» To do:
Below are the records. Retype, exactly, the lines from the first through the line with "For each line", and leave out the pictures.
Listed records Block Start
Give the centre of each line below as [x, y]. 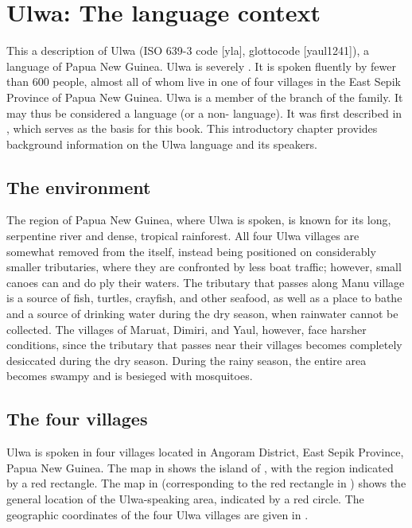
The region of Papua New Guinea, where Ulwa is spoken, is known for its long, [199, 220]
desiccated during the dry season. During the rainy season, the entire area [187, 360]
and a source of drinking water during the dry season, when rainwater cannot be [202, 314]
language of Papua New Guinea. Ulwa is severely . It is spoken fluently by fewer [201, 66]
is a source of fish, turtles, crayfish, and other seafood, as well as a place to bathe [204, 298]
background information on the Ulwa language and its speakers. [162, 144]
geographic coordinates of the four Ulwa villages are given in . [157, 514]
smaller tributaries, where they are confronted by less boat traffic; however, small [204, 267]
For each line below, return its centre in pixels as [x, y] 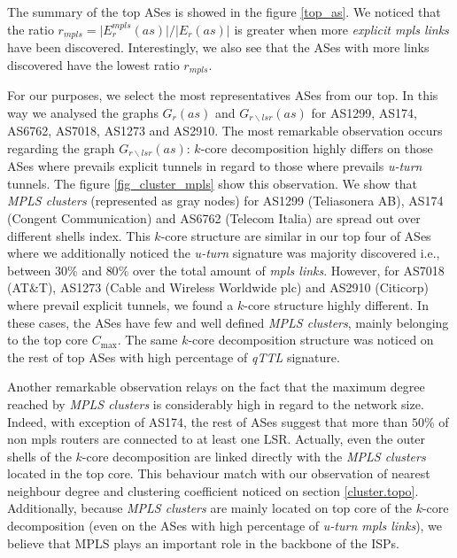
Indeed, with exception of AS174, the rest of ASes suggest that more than [208, 421]
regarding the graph [61, 147]
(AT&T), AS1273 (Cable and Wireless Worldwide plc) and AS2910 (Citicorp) [218, 287]
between [29, 270]
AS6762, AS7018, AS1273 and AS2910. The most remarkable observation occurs [225, 131]
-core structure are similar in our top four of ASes [296, 235]
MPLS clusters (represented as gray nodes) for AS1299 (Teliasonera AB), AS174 [225, 201]
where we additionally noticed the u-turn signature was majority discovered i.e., [224, 253]
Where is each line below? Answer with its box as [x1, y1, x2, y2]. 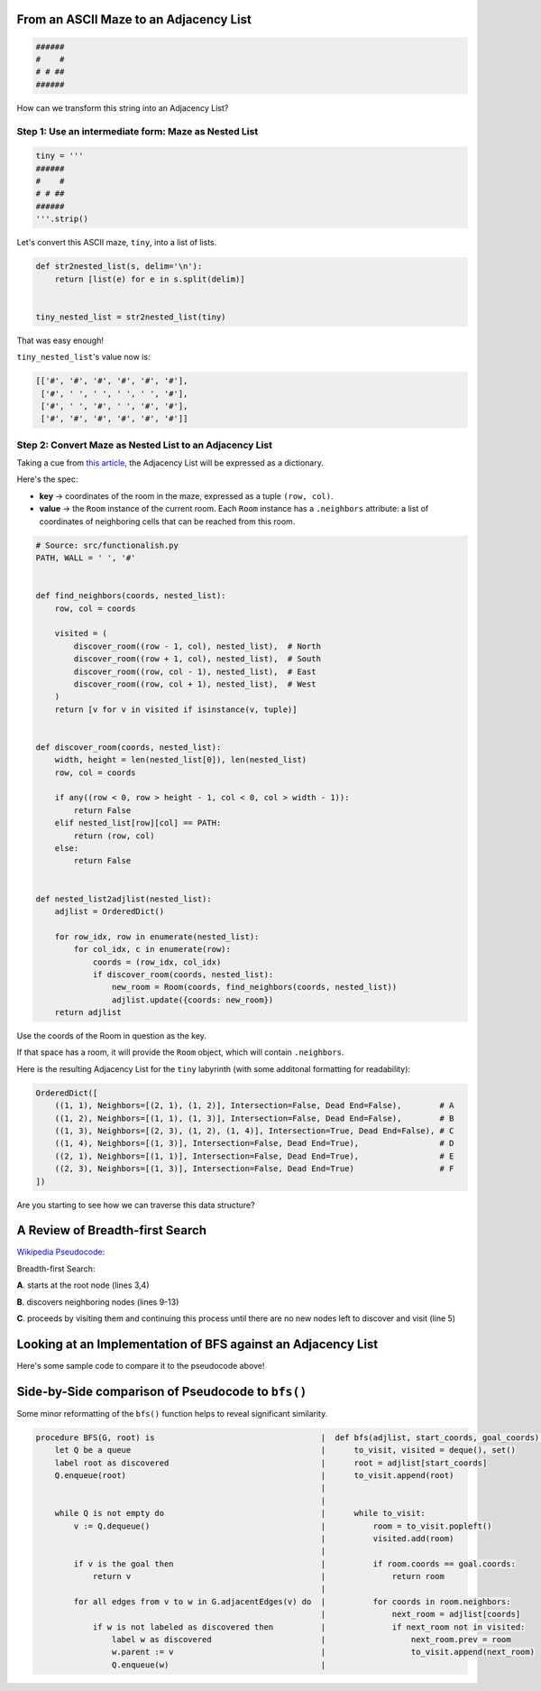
Listed records Block End
» Result of the task:
Give the centre of each line below as [x, y]. 
The region of Papua New Guinea, where Ulwa is spoken, is known for its long, [199, 220]
desiccated during the dry season. During the rainy season, the entire area [187, 360]
and a source of drinking water during the dry season, when rainwater cannot be [202, 314]
language of Papua New Guinea. Ulwa is severely . It is spoken fluently by fewer [201, 66]
is a source of fish, turtles, crayfish, and other seafood, as well as a place to bathe [204, 298]
background information on the Ulwa language and its speakers. [162, 144]
geographic coordinates of the four Ulwa villages are given in . [157, 514]
smaller tributaries, where they are confronted by less boat traffic; however, small [204, 267]
For each line below, return its centre in pixels as [x, y] 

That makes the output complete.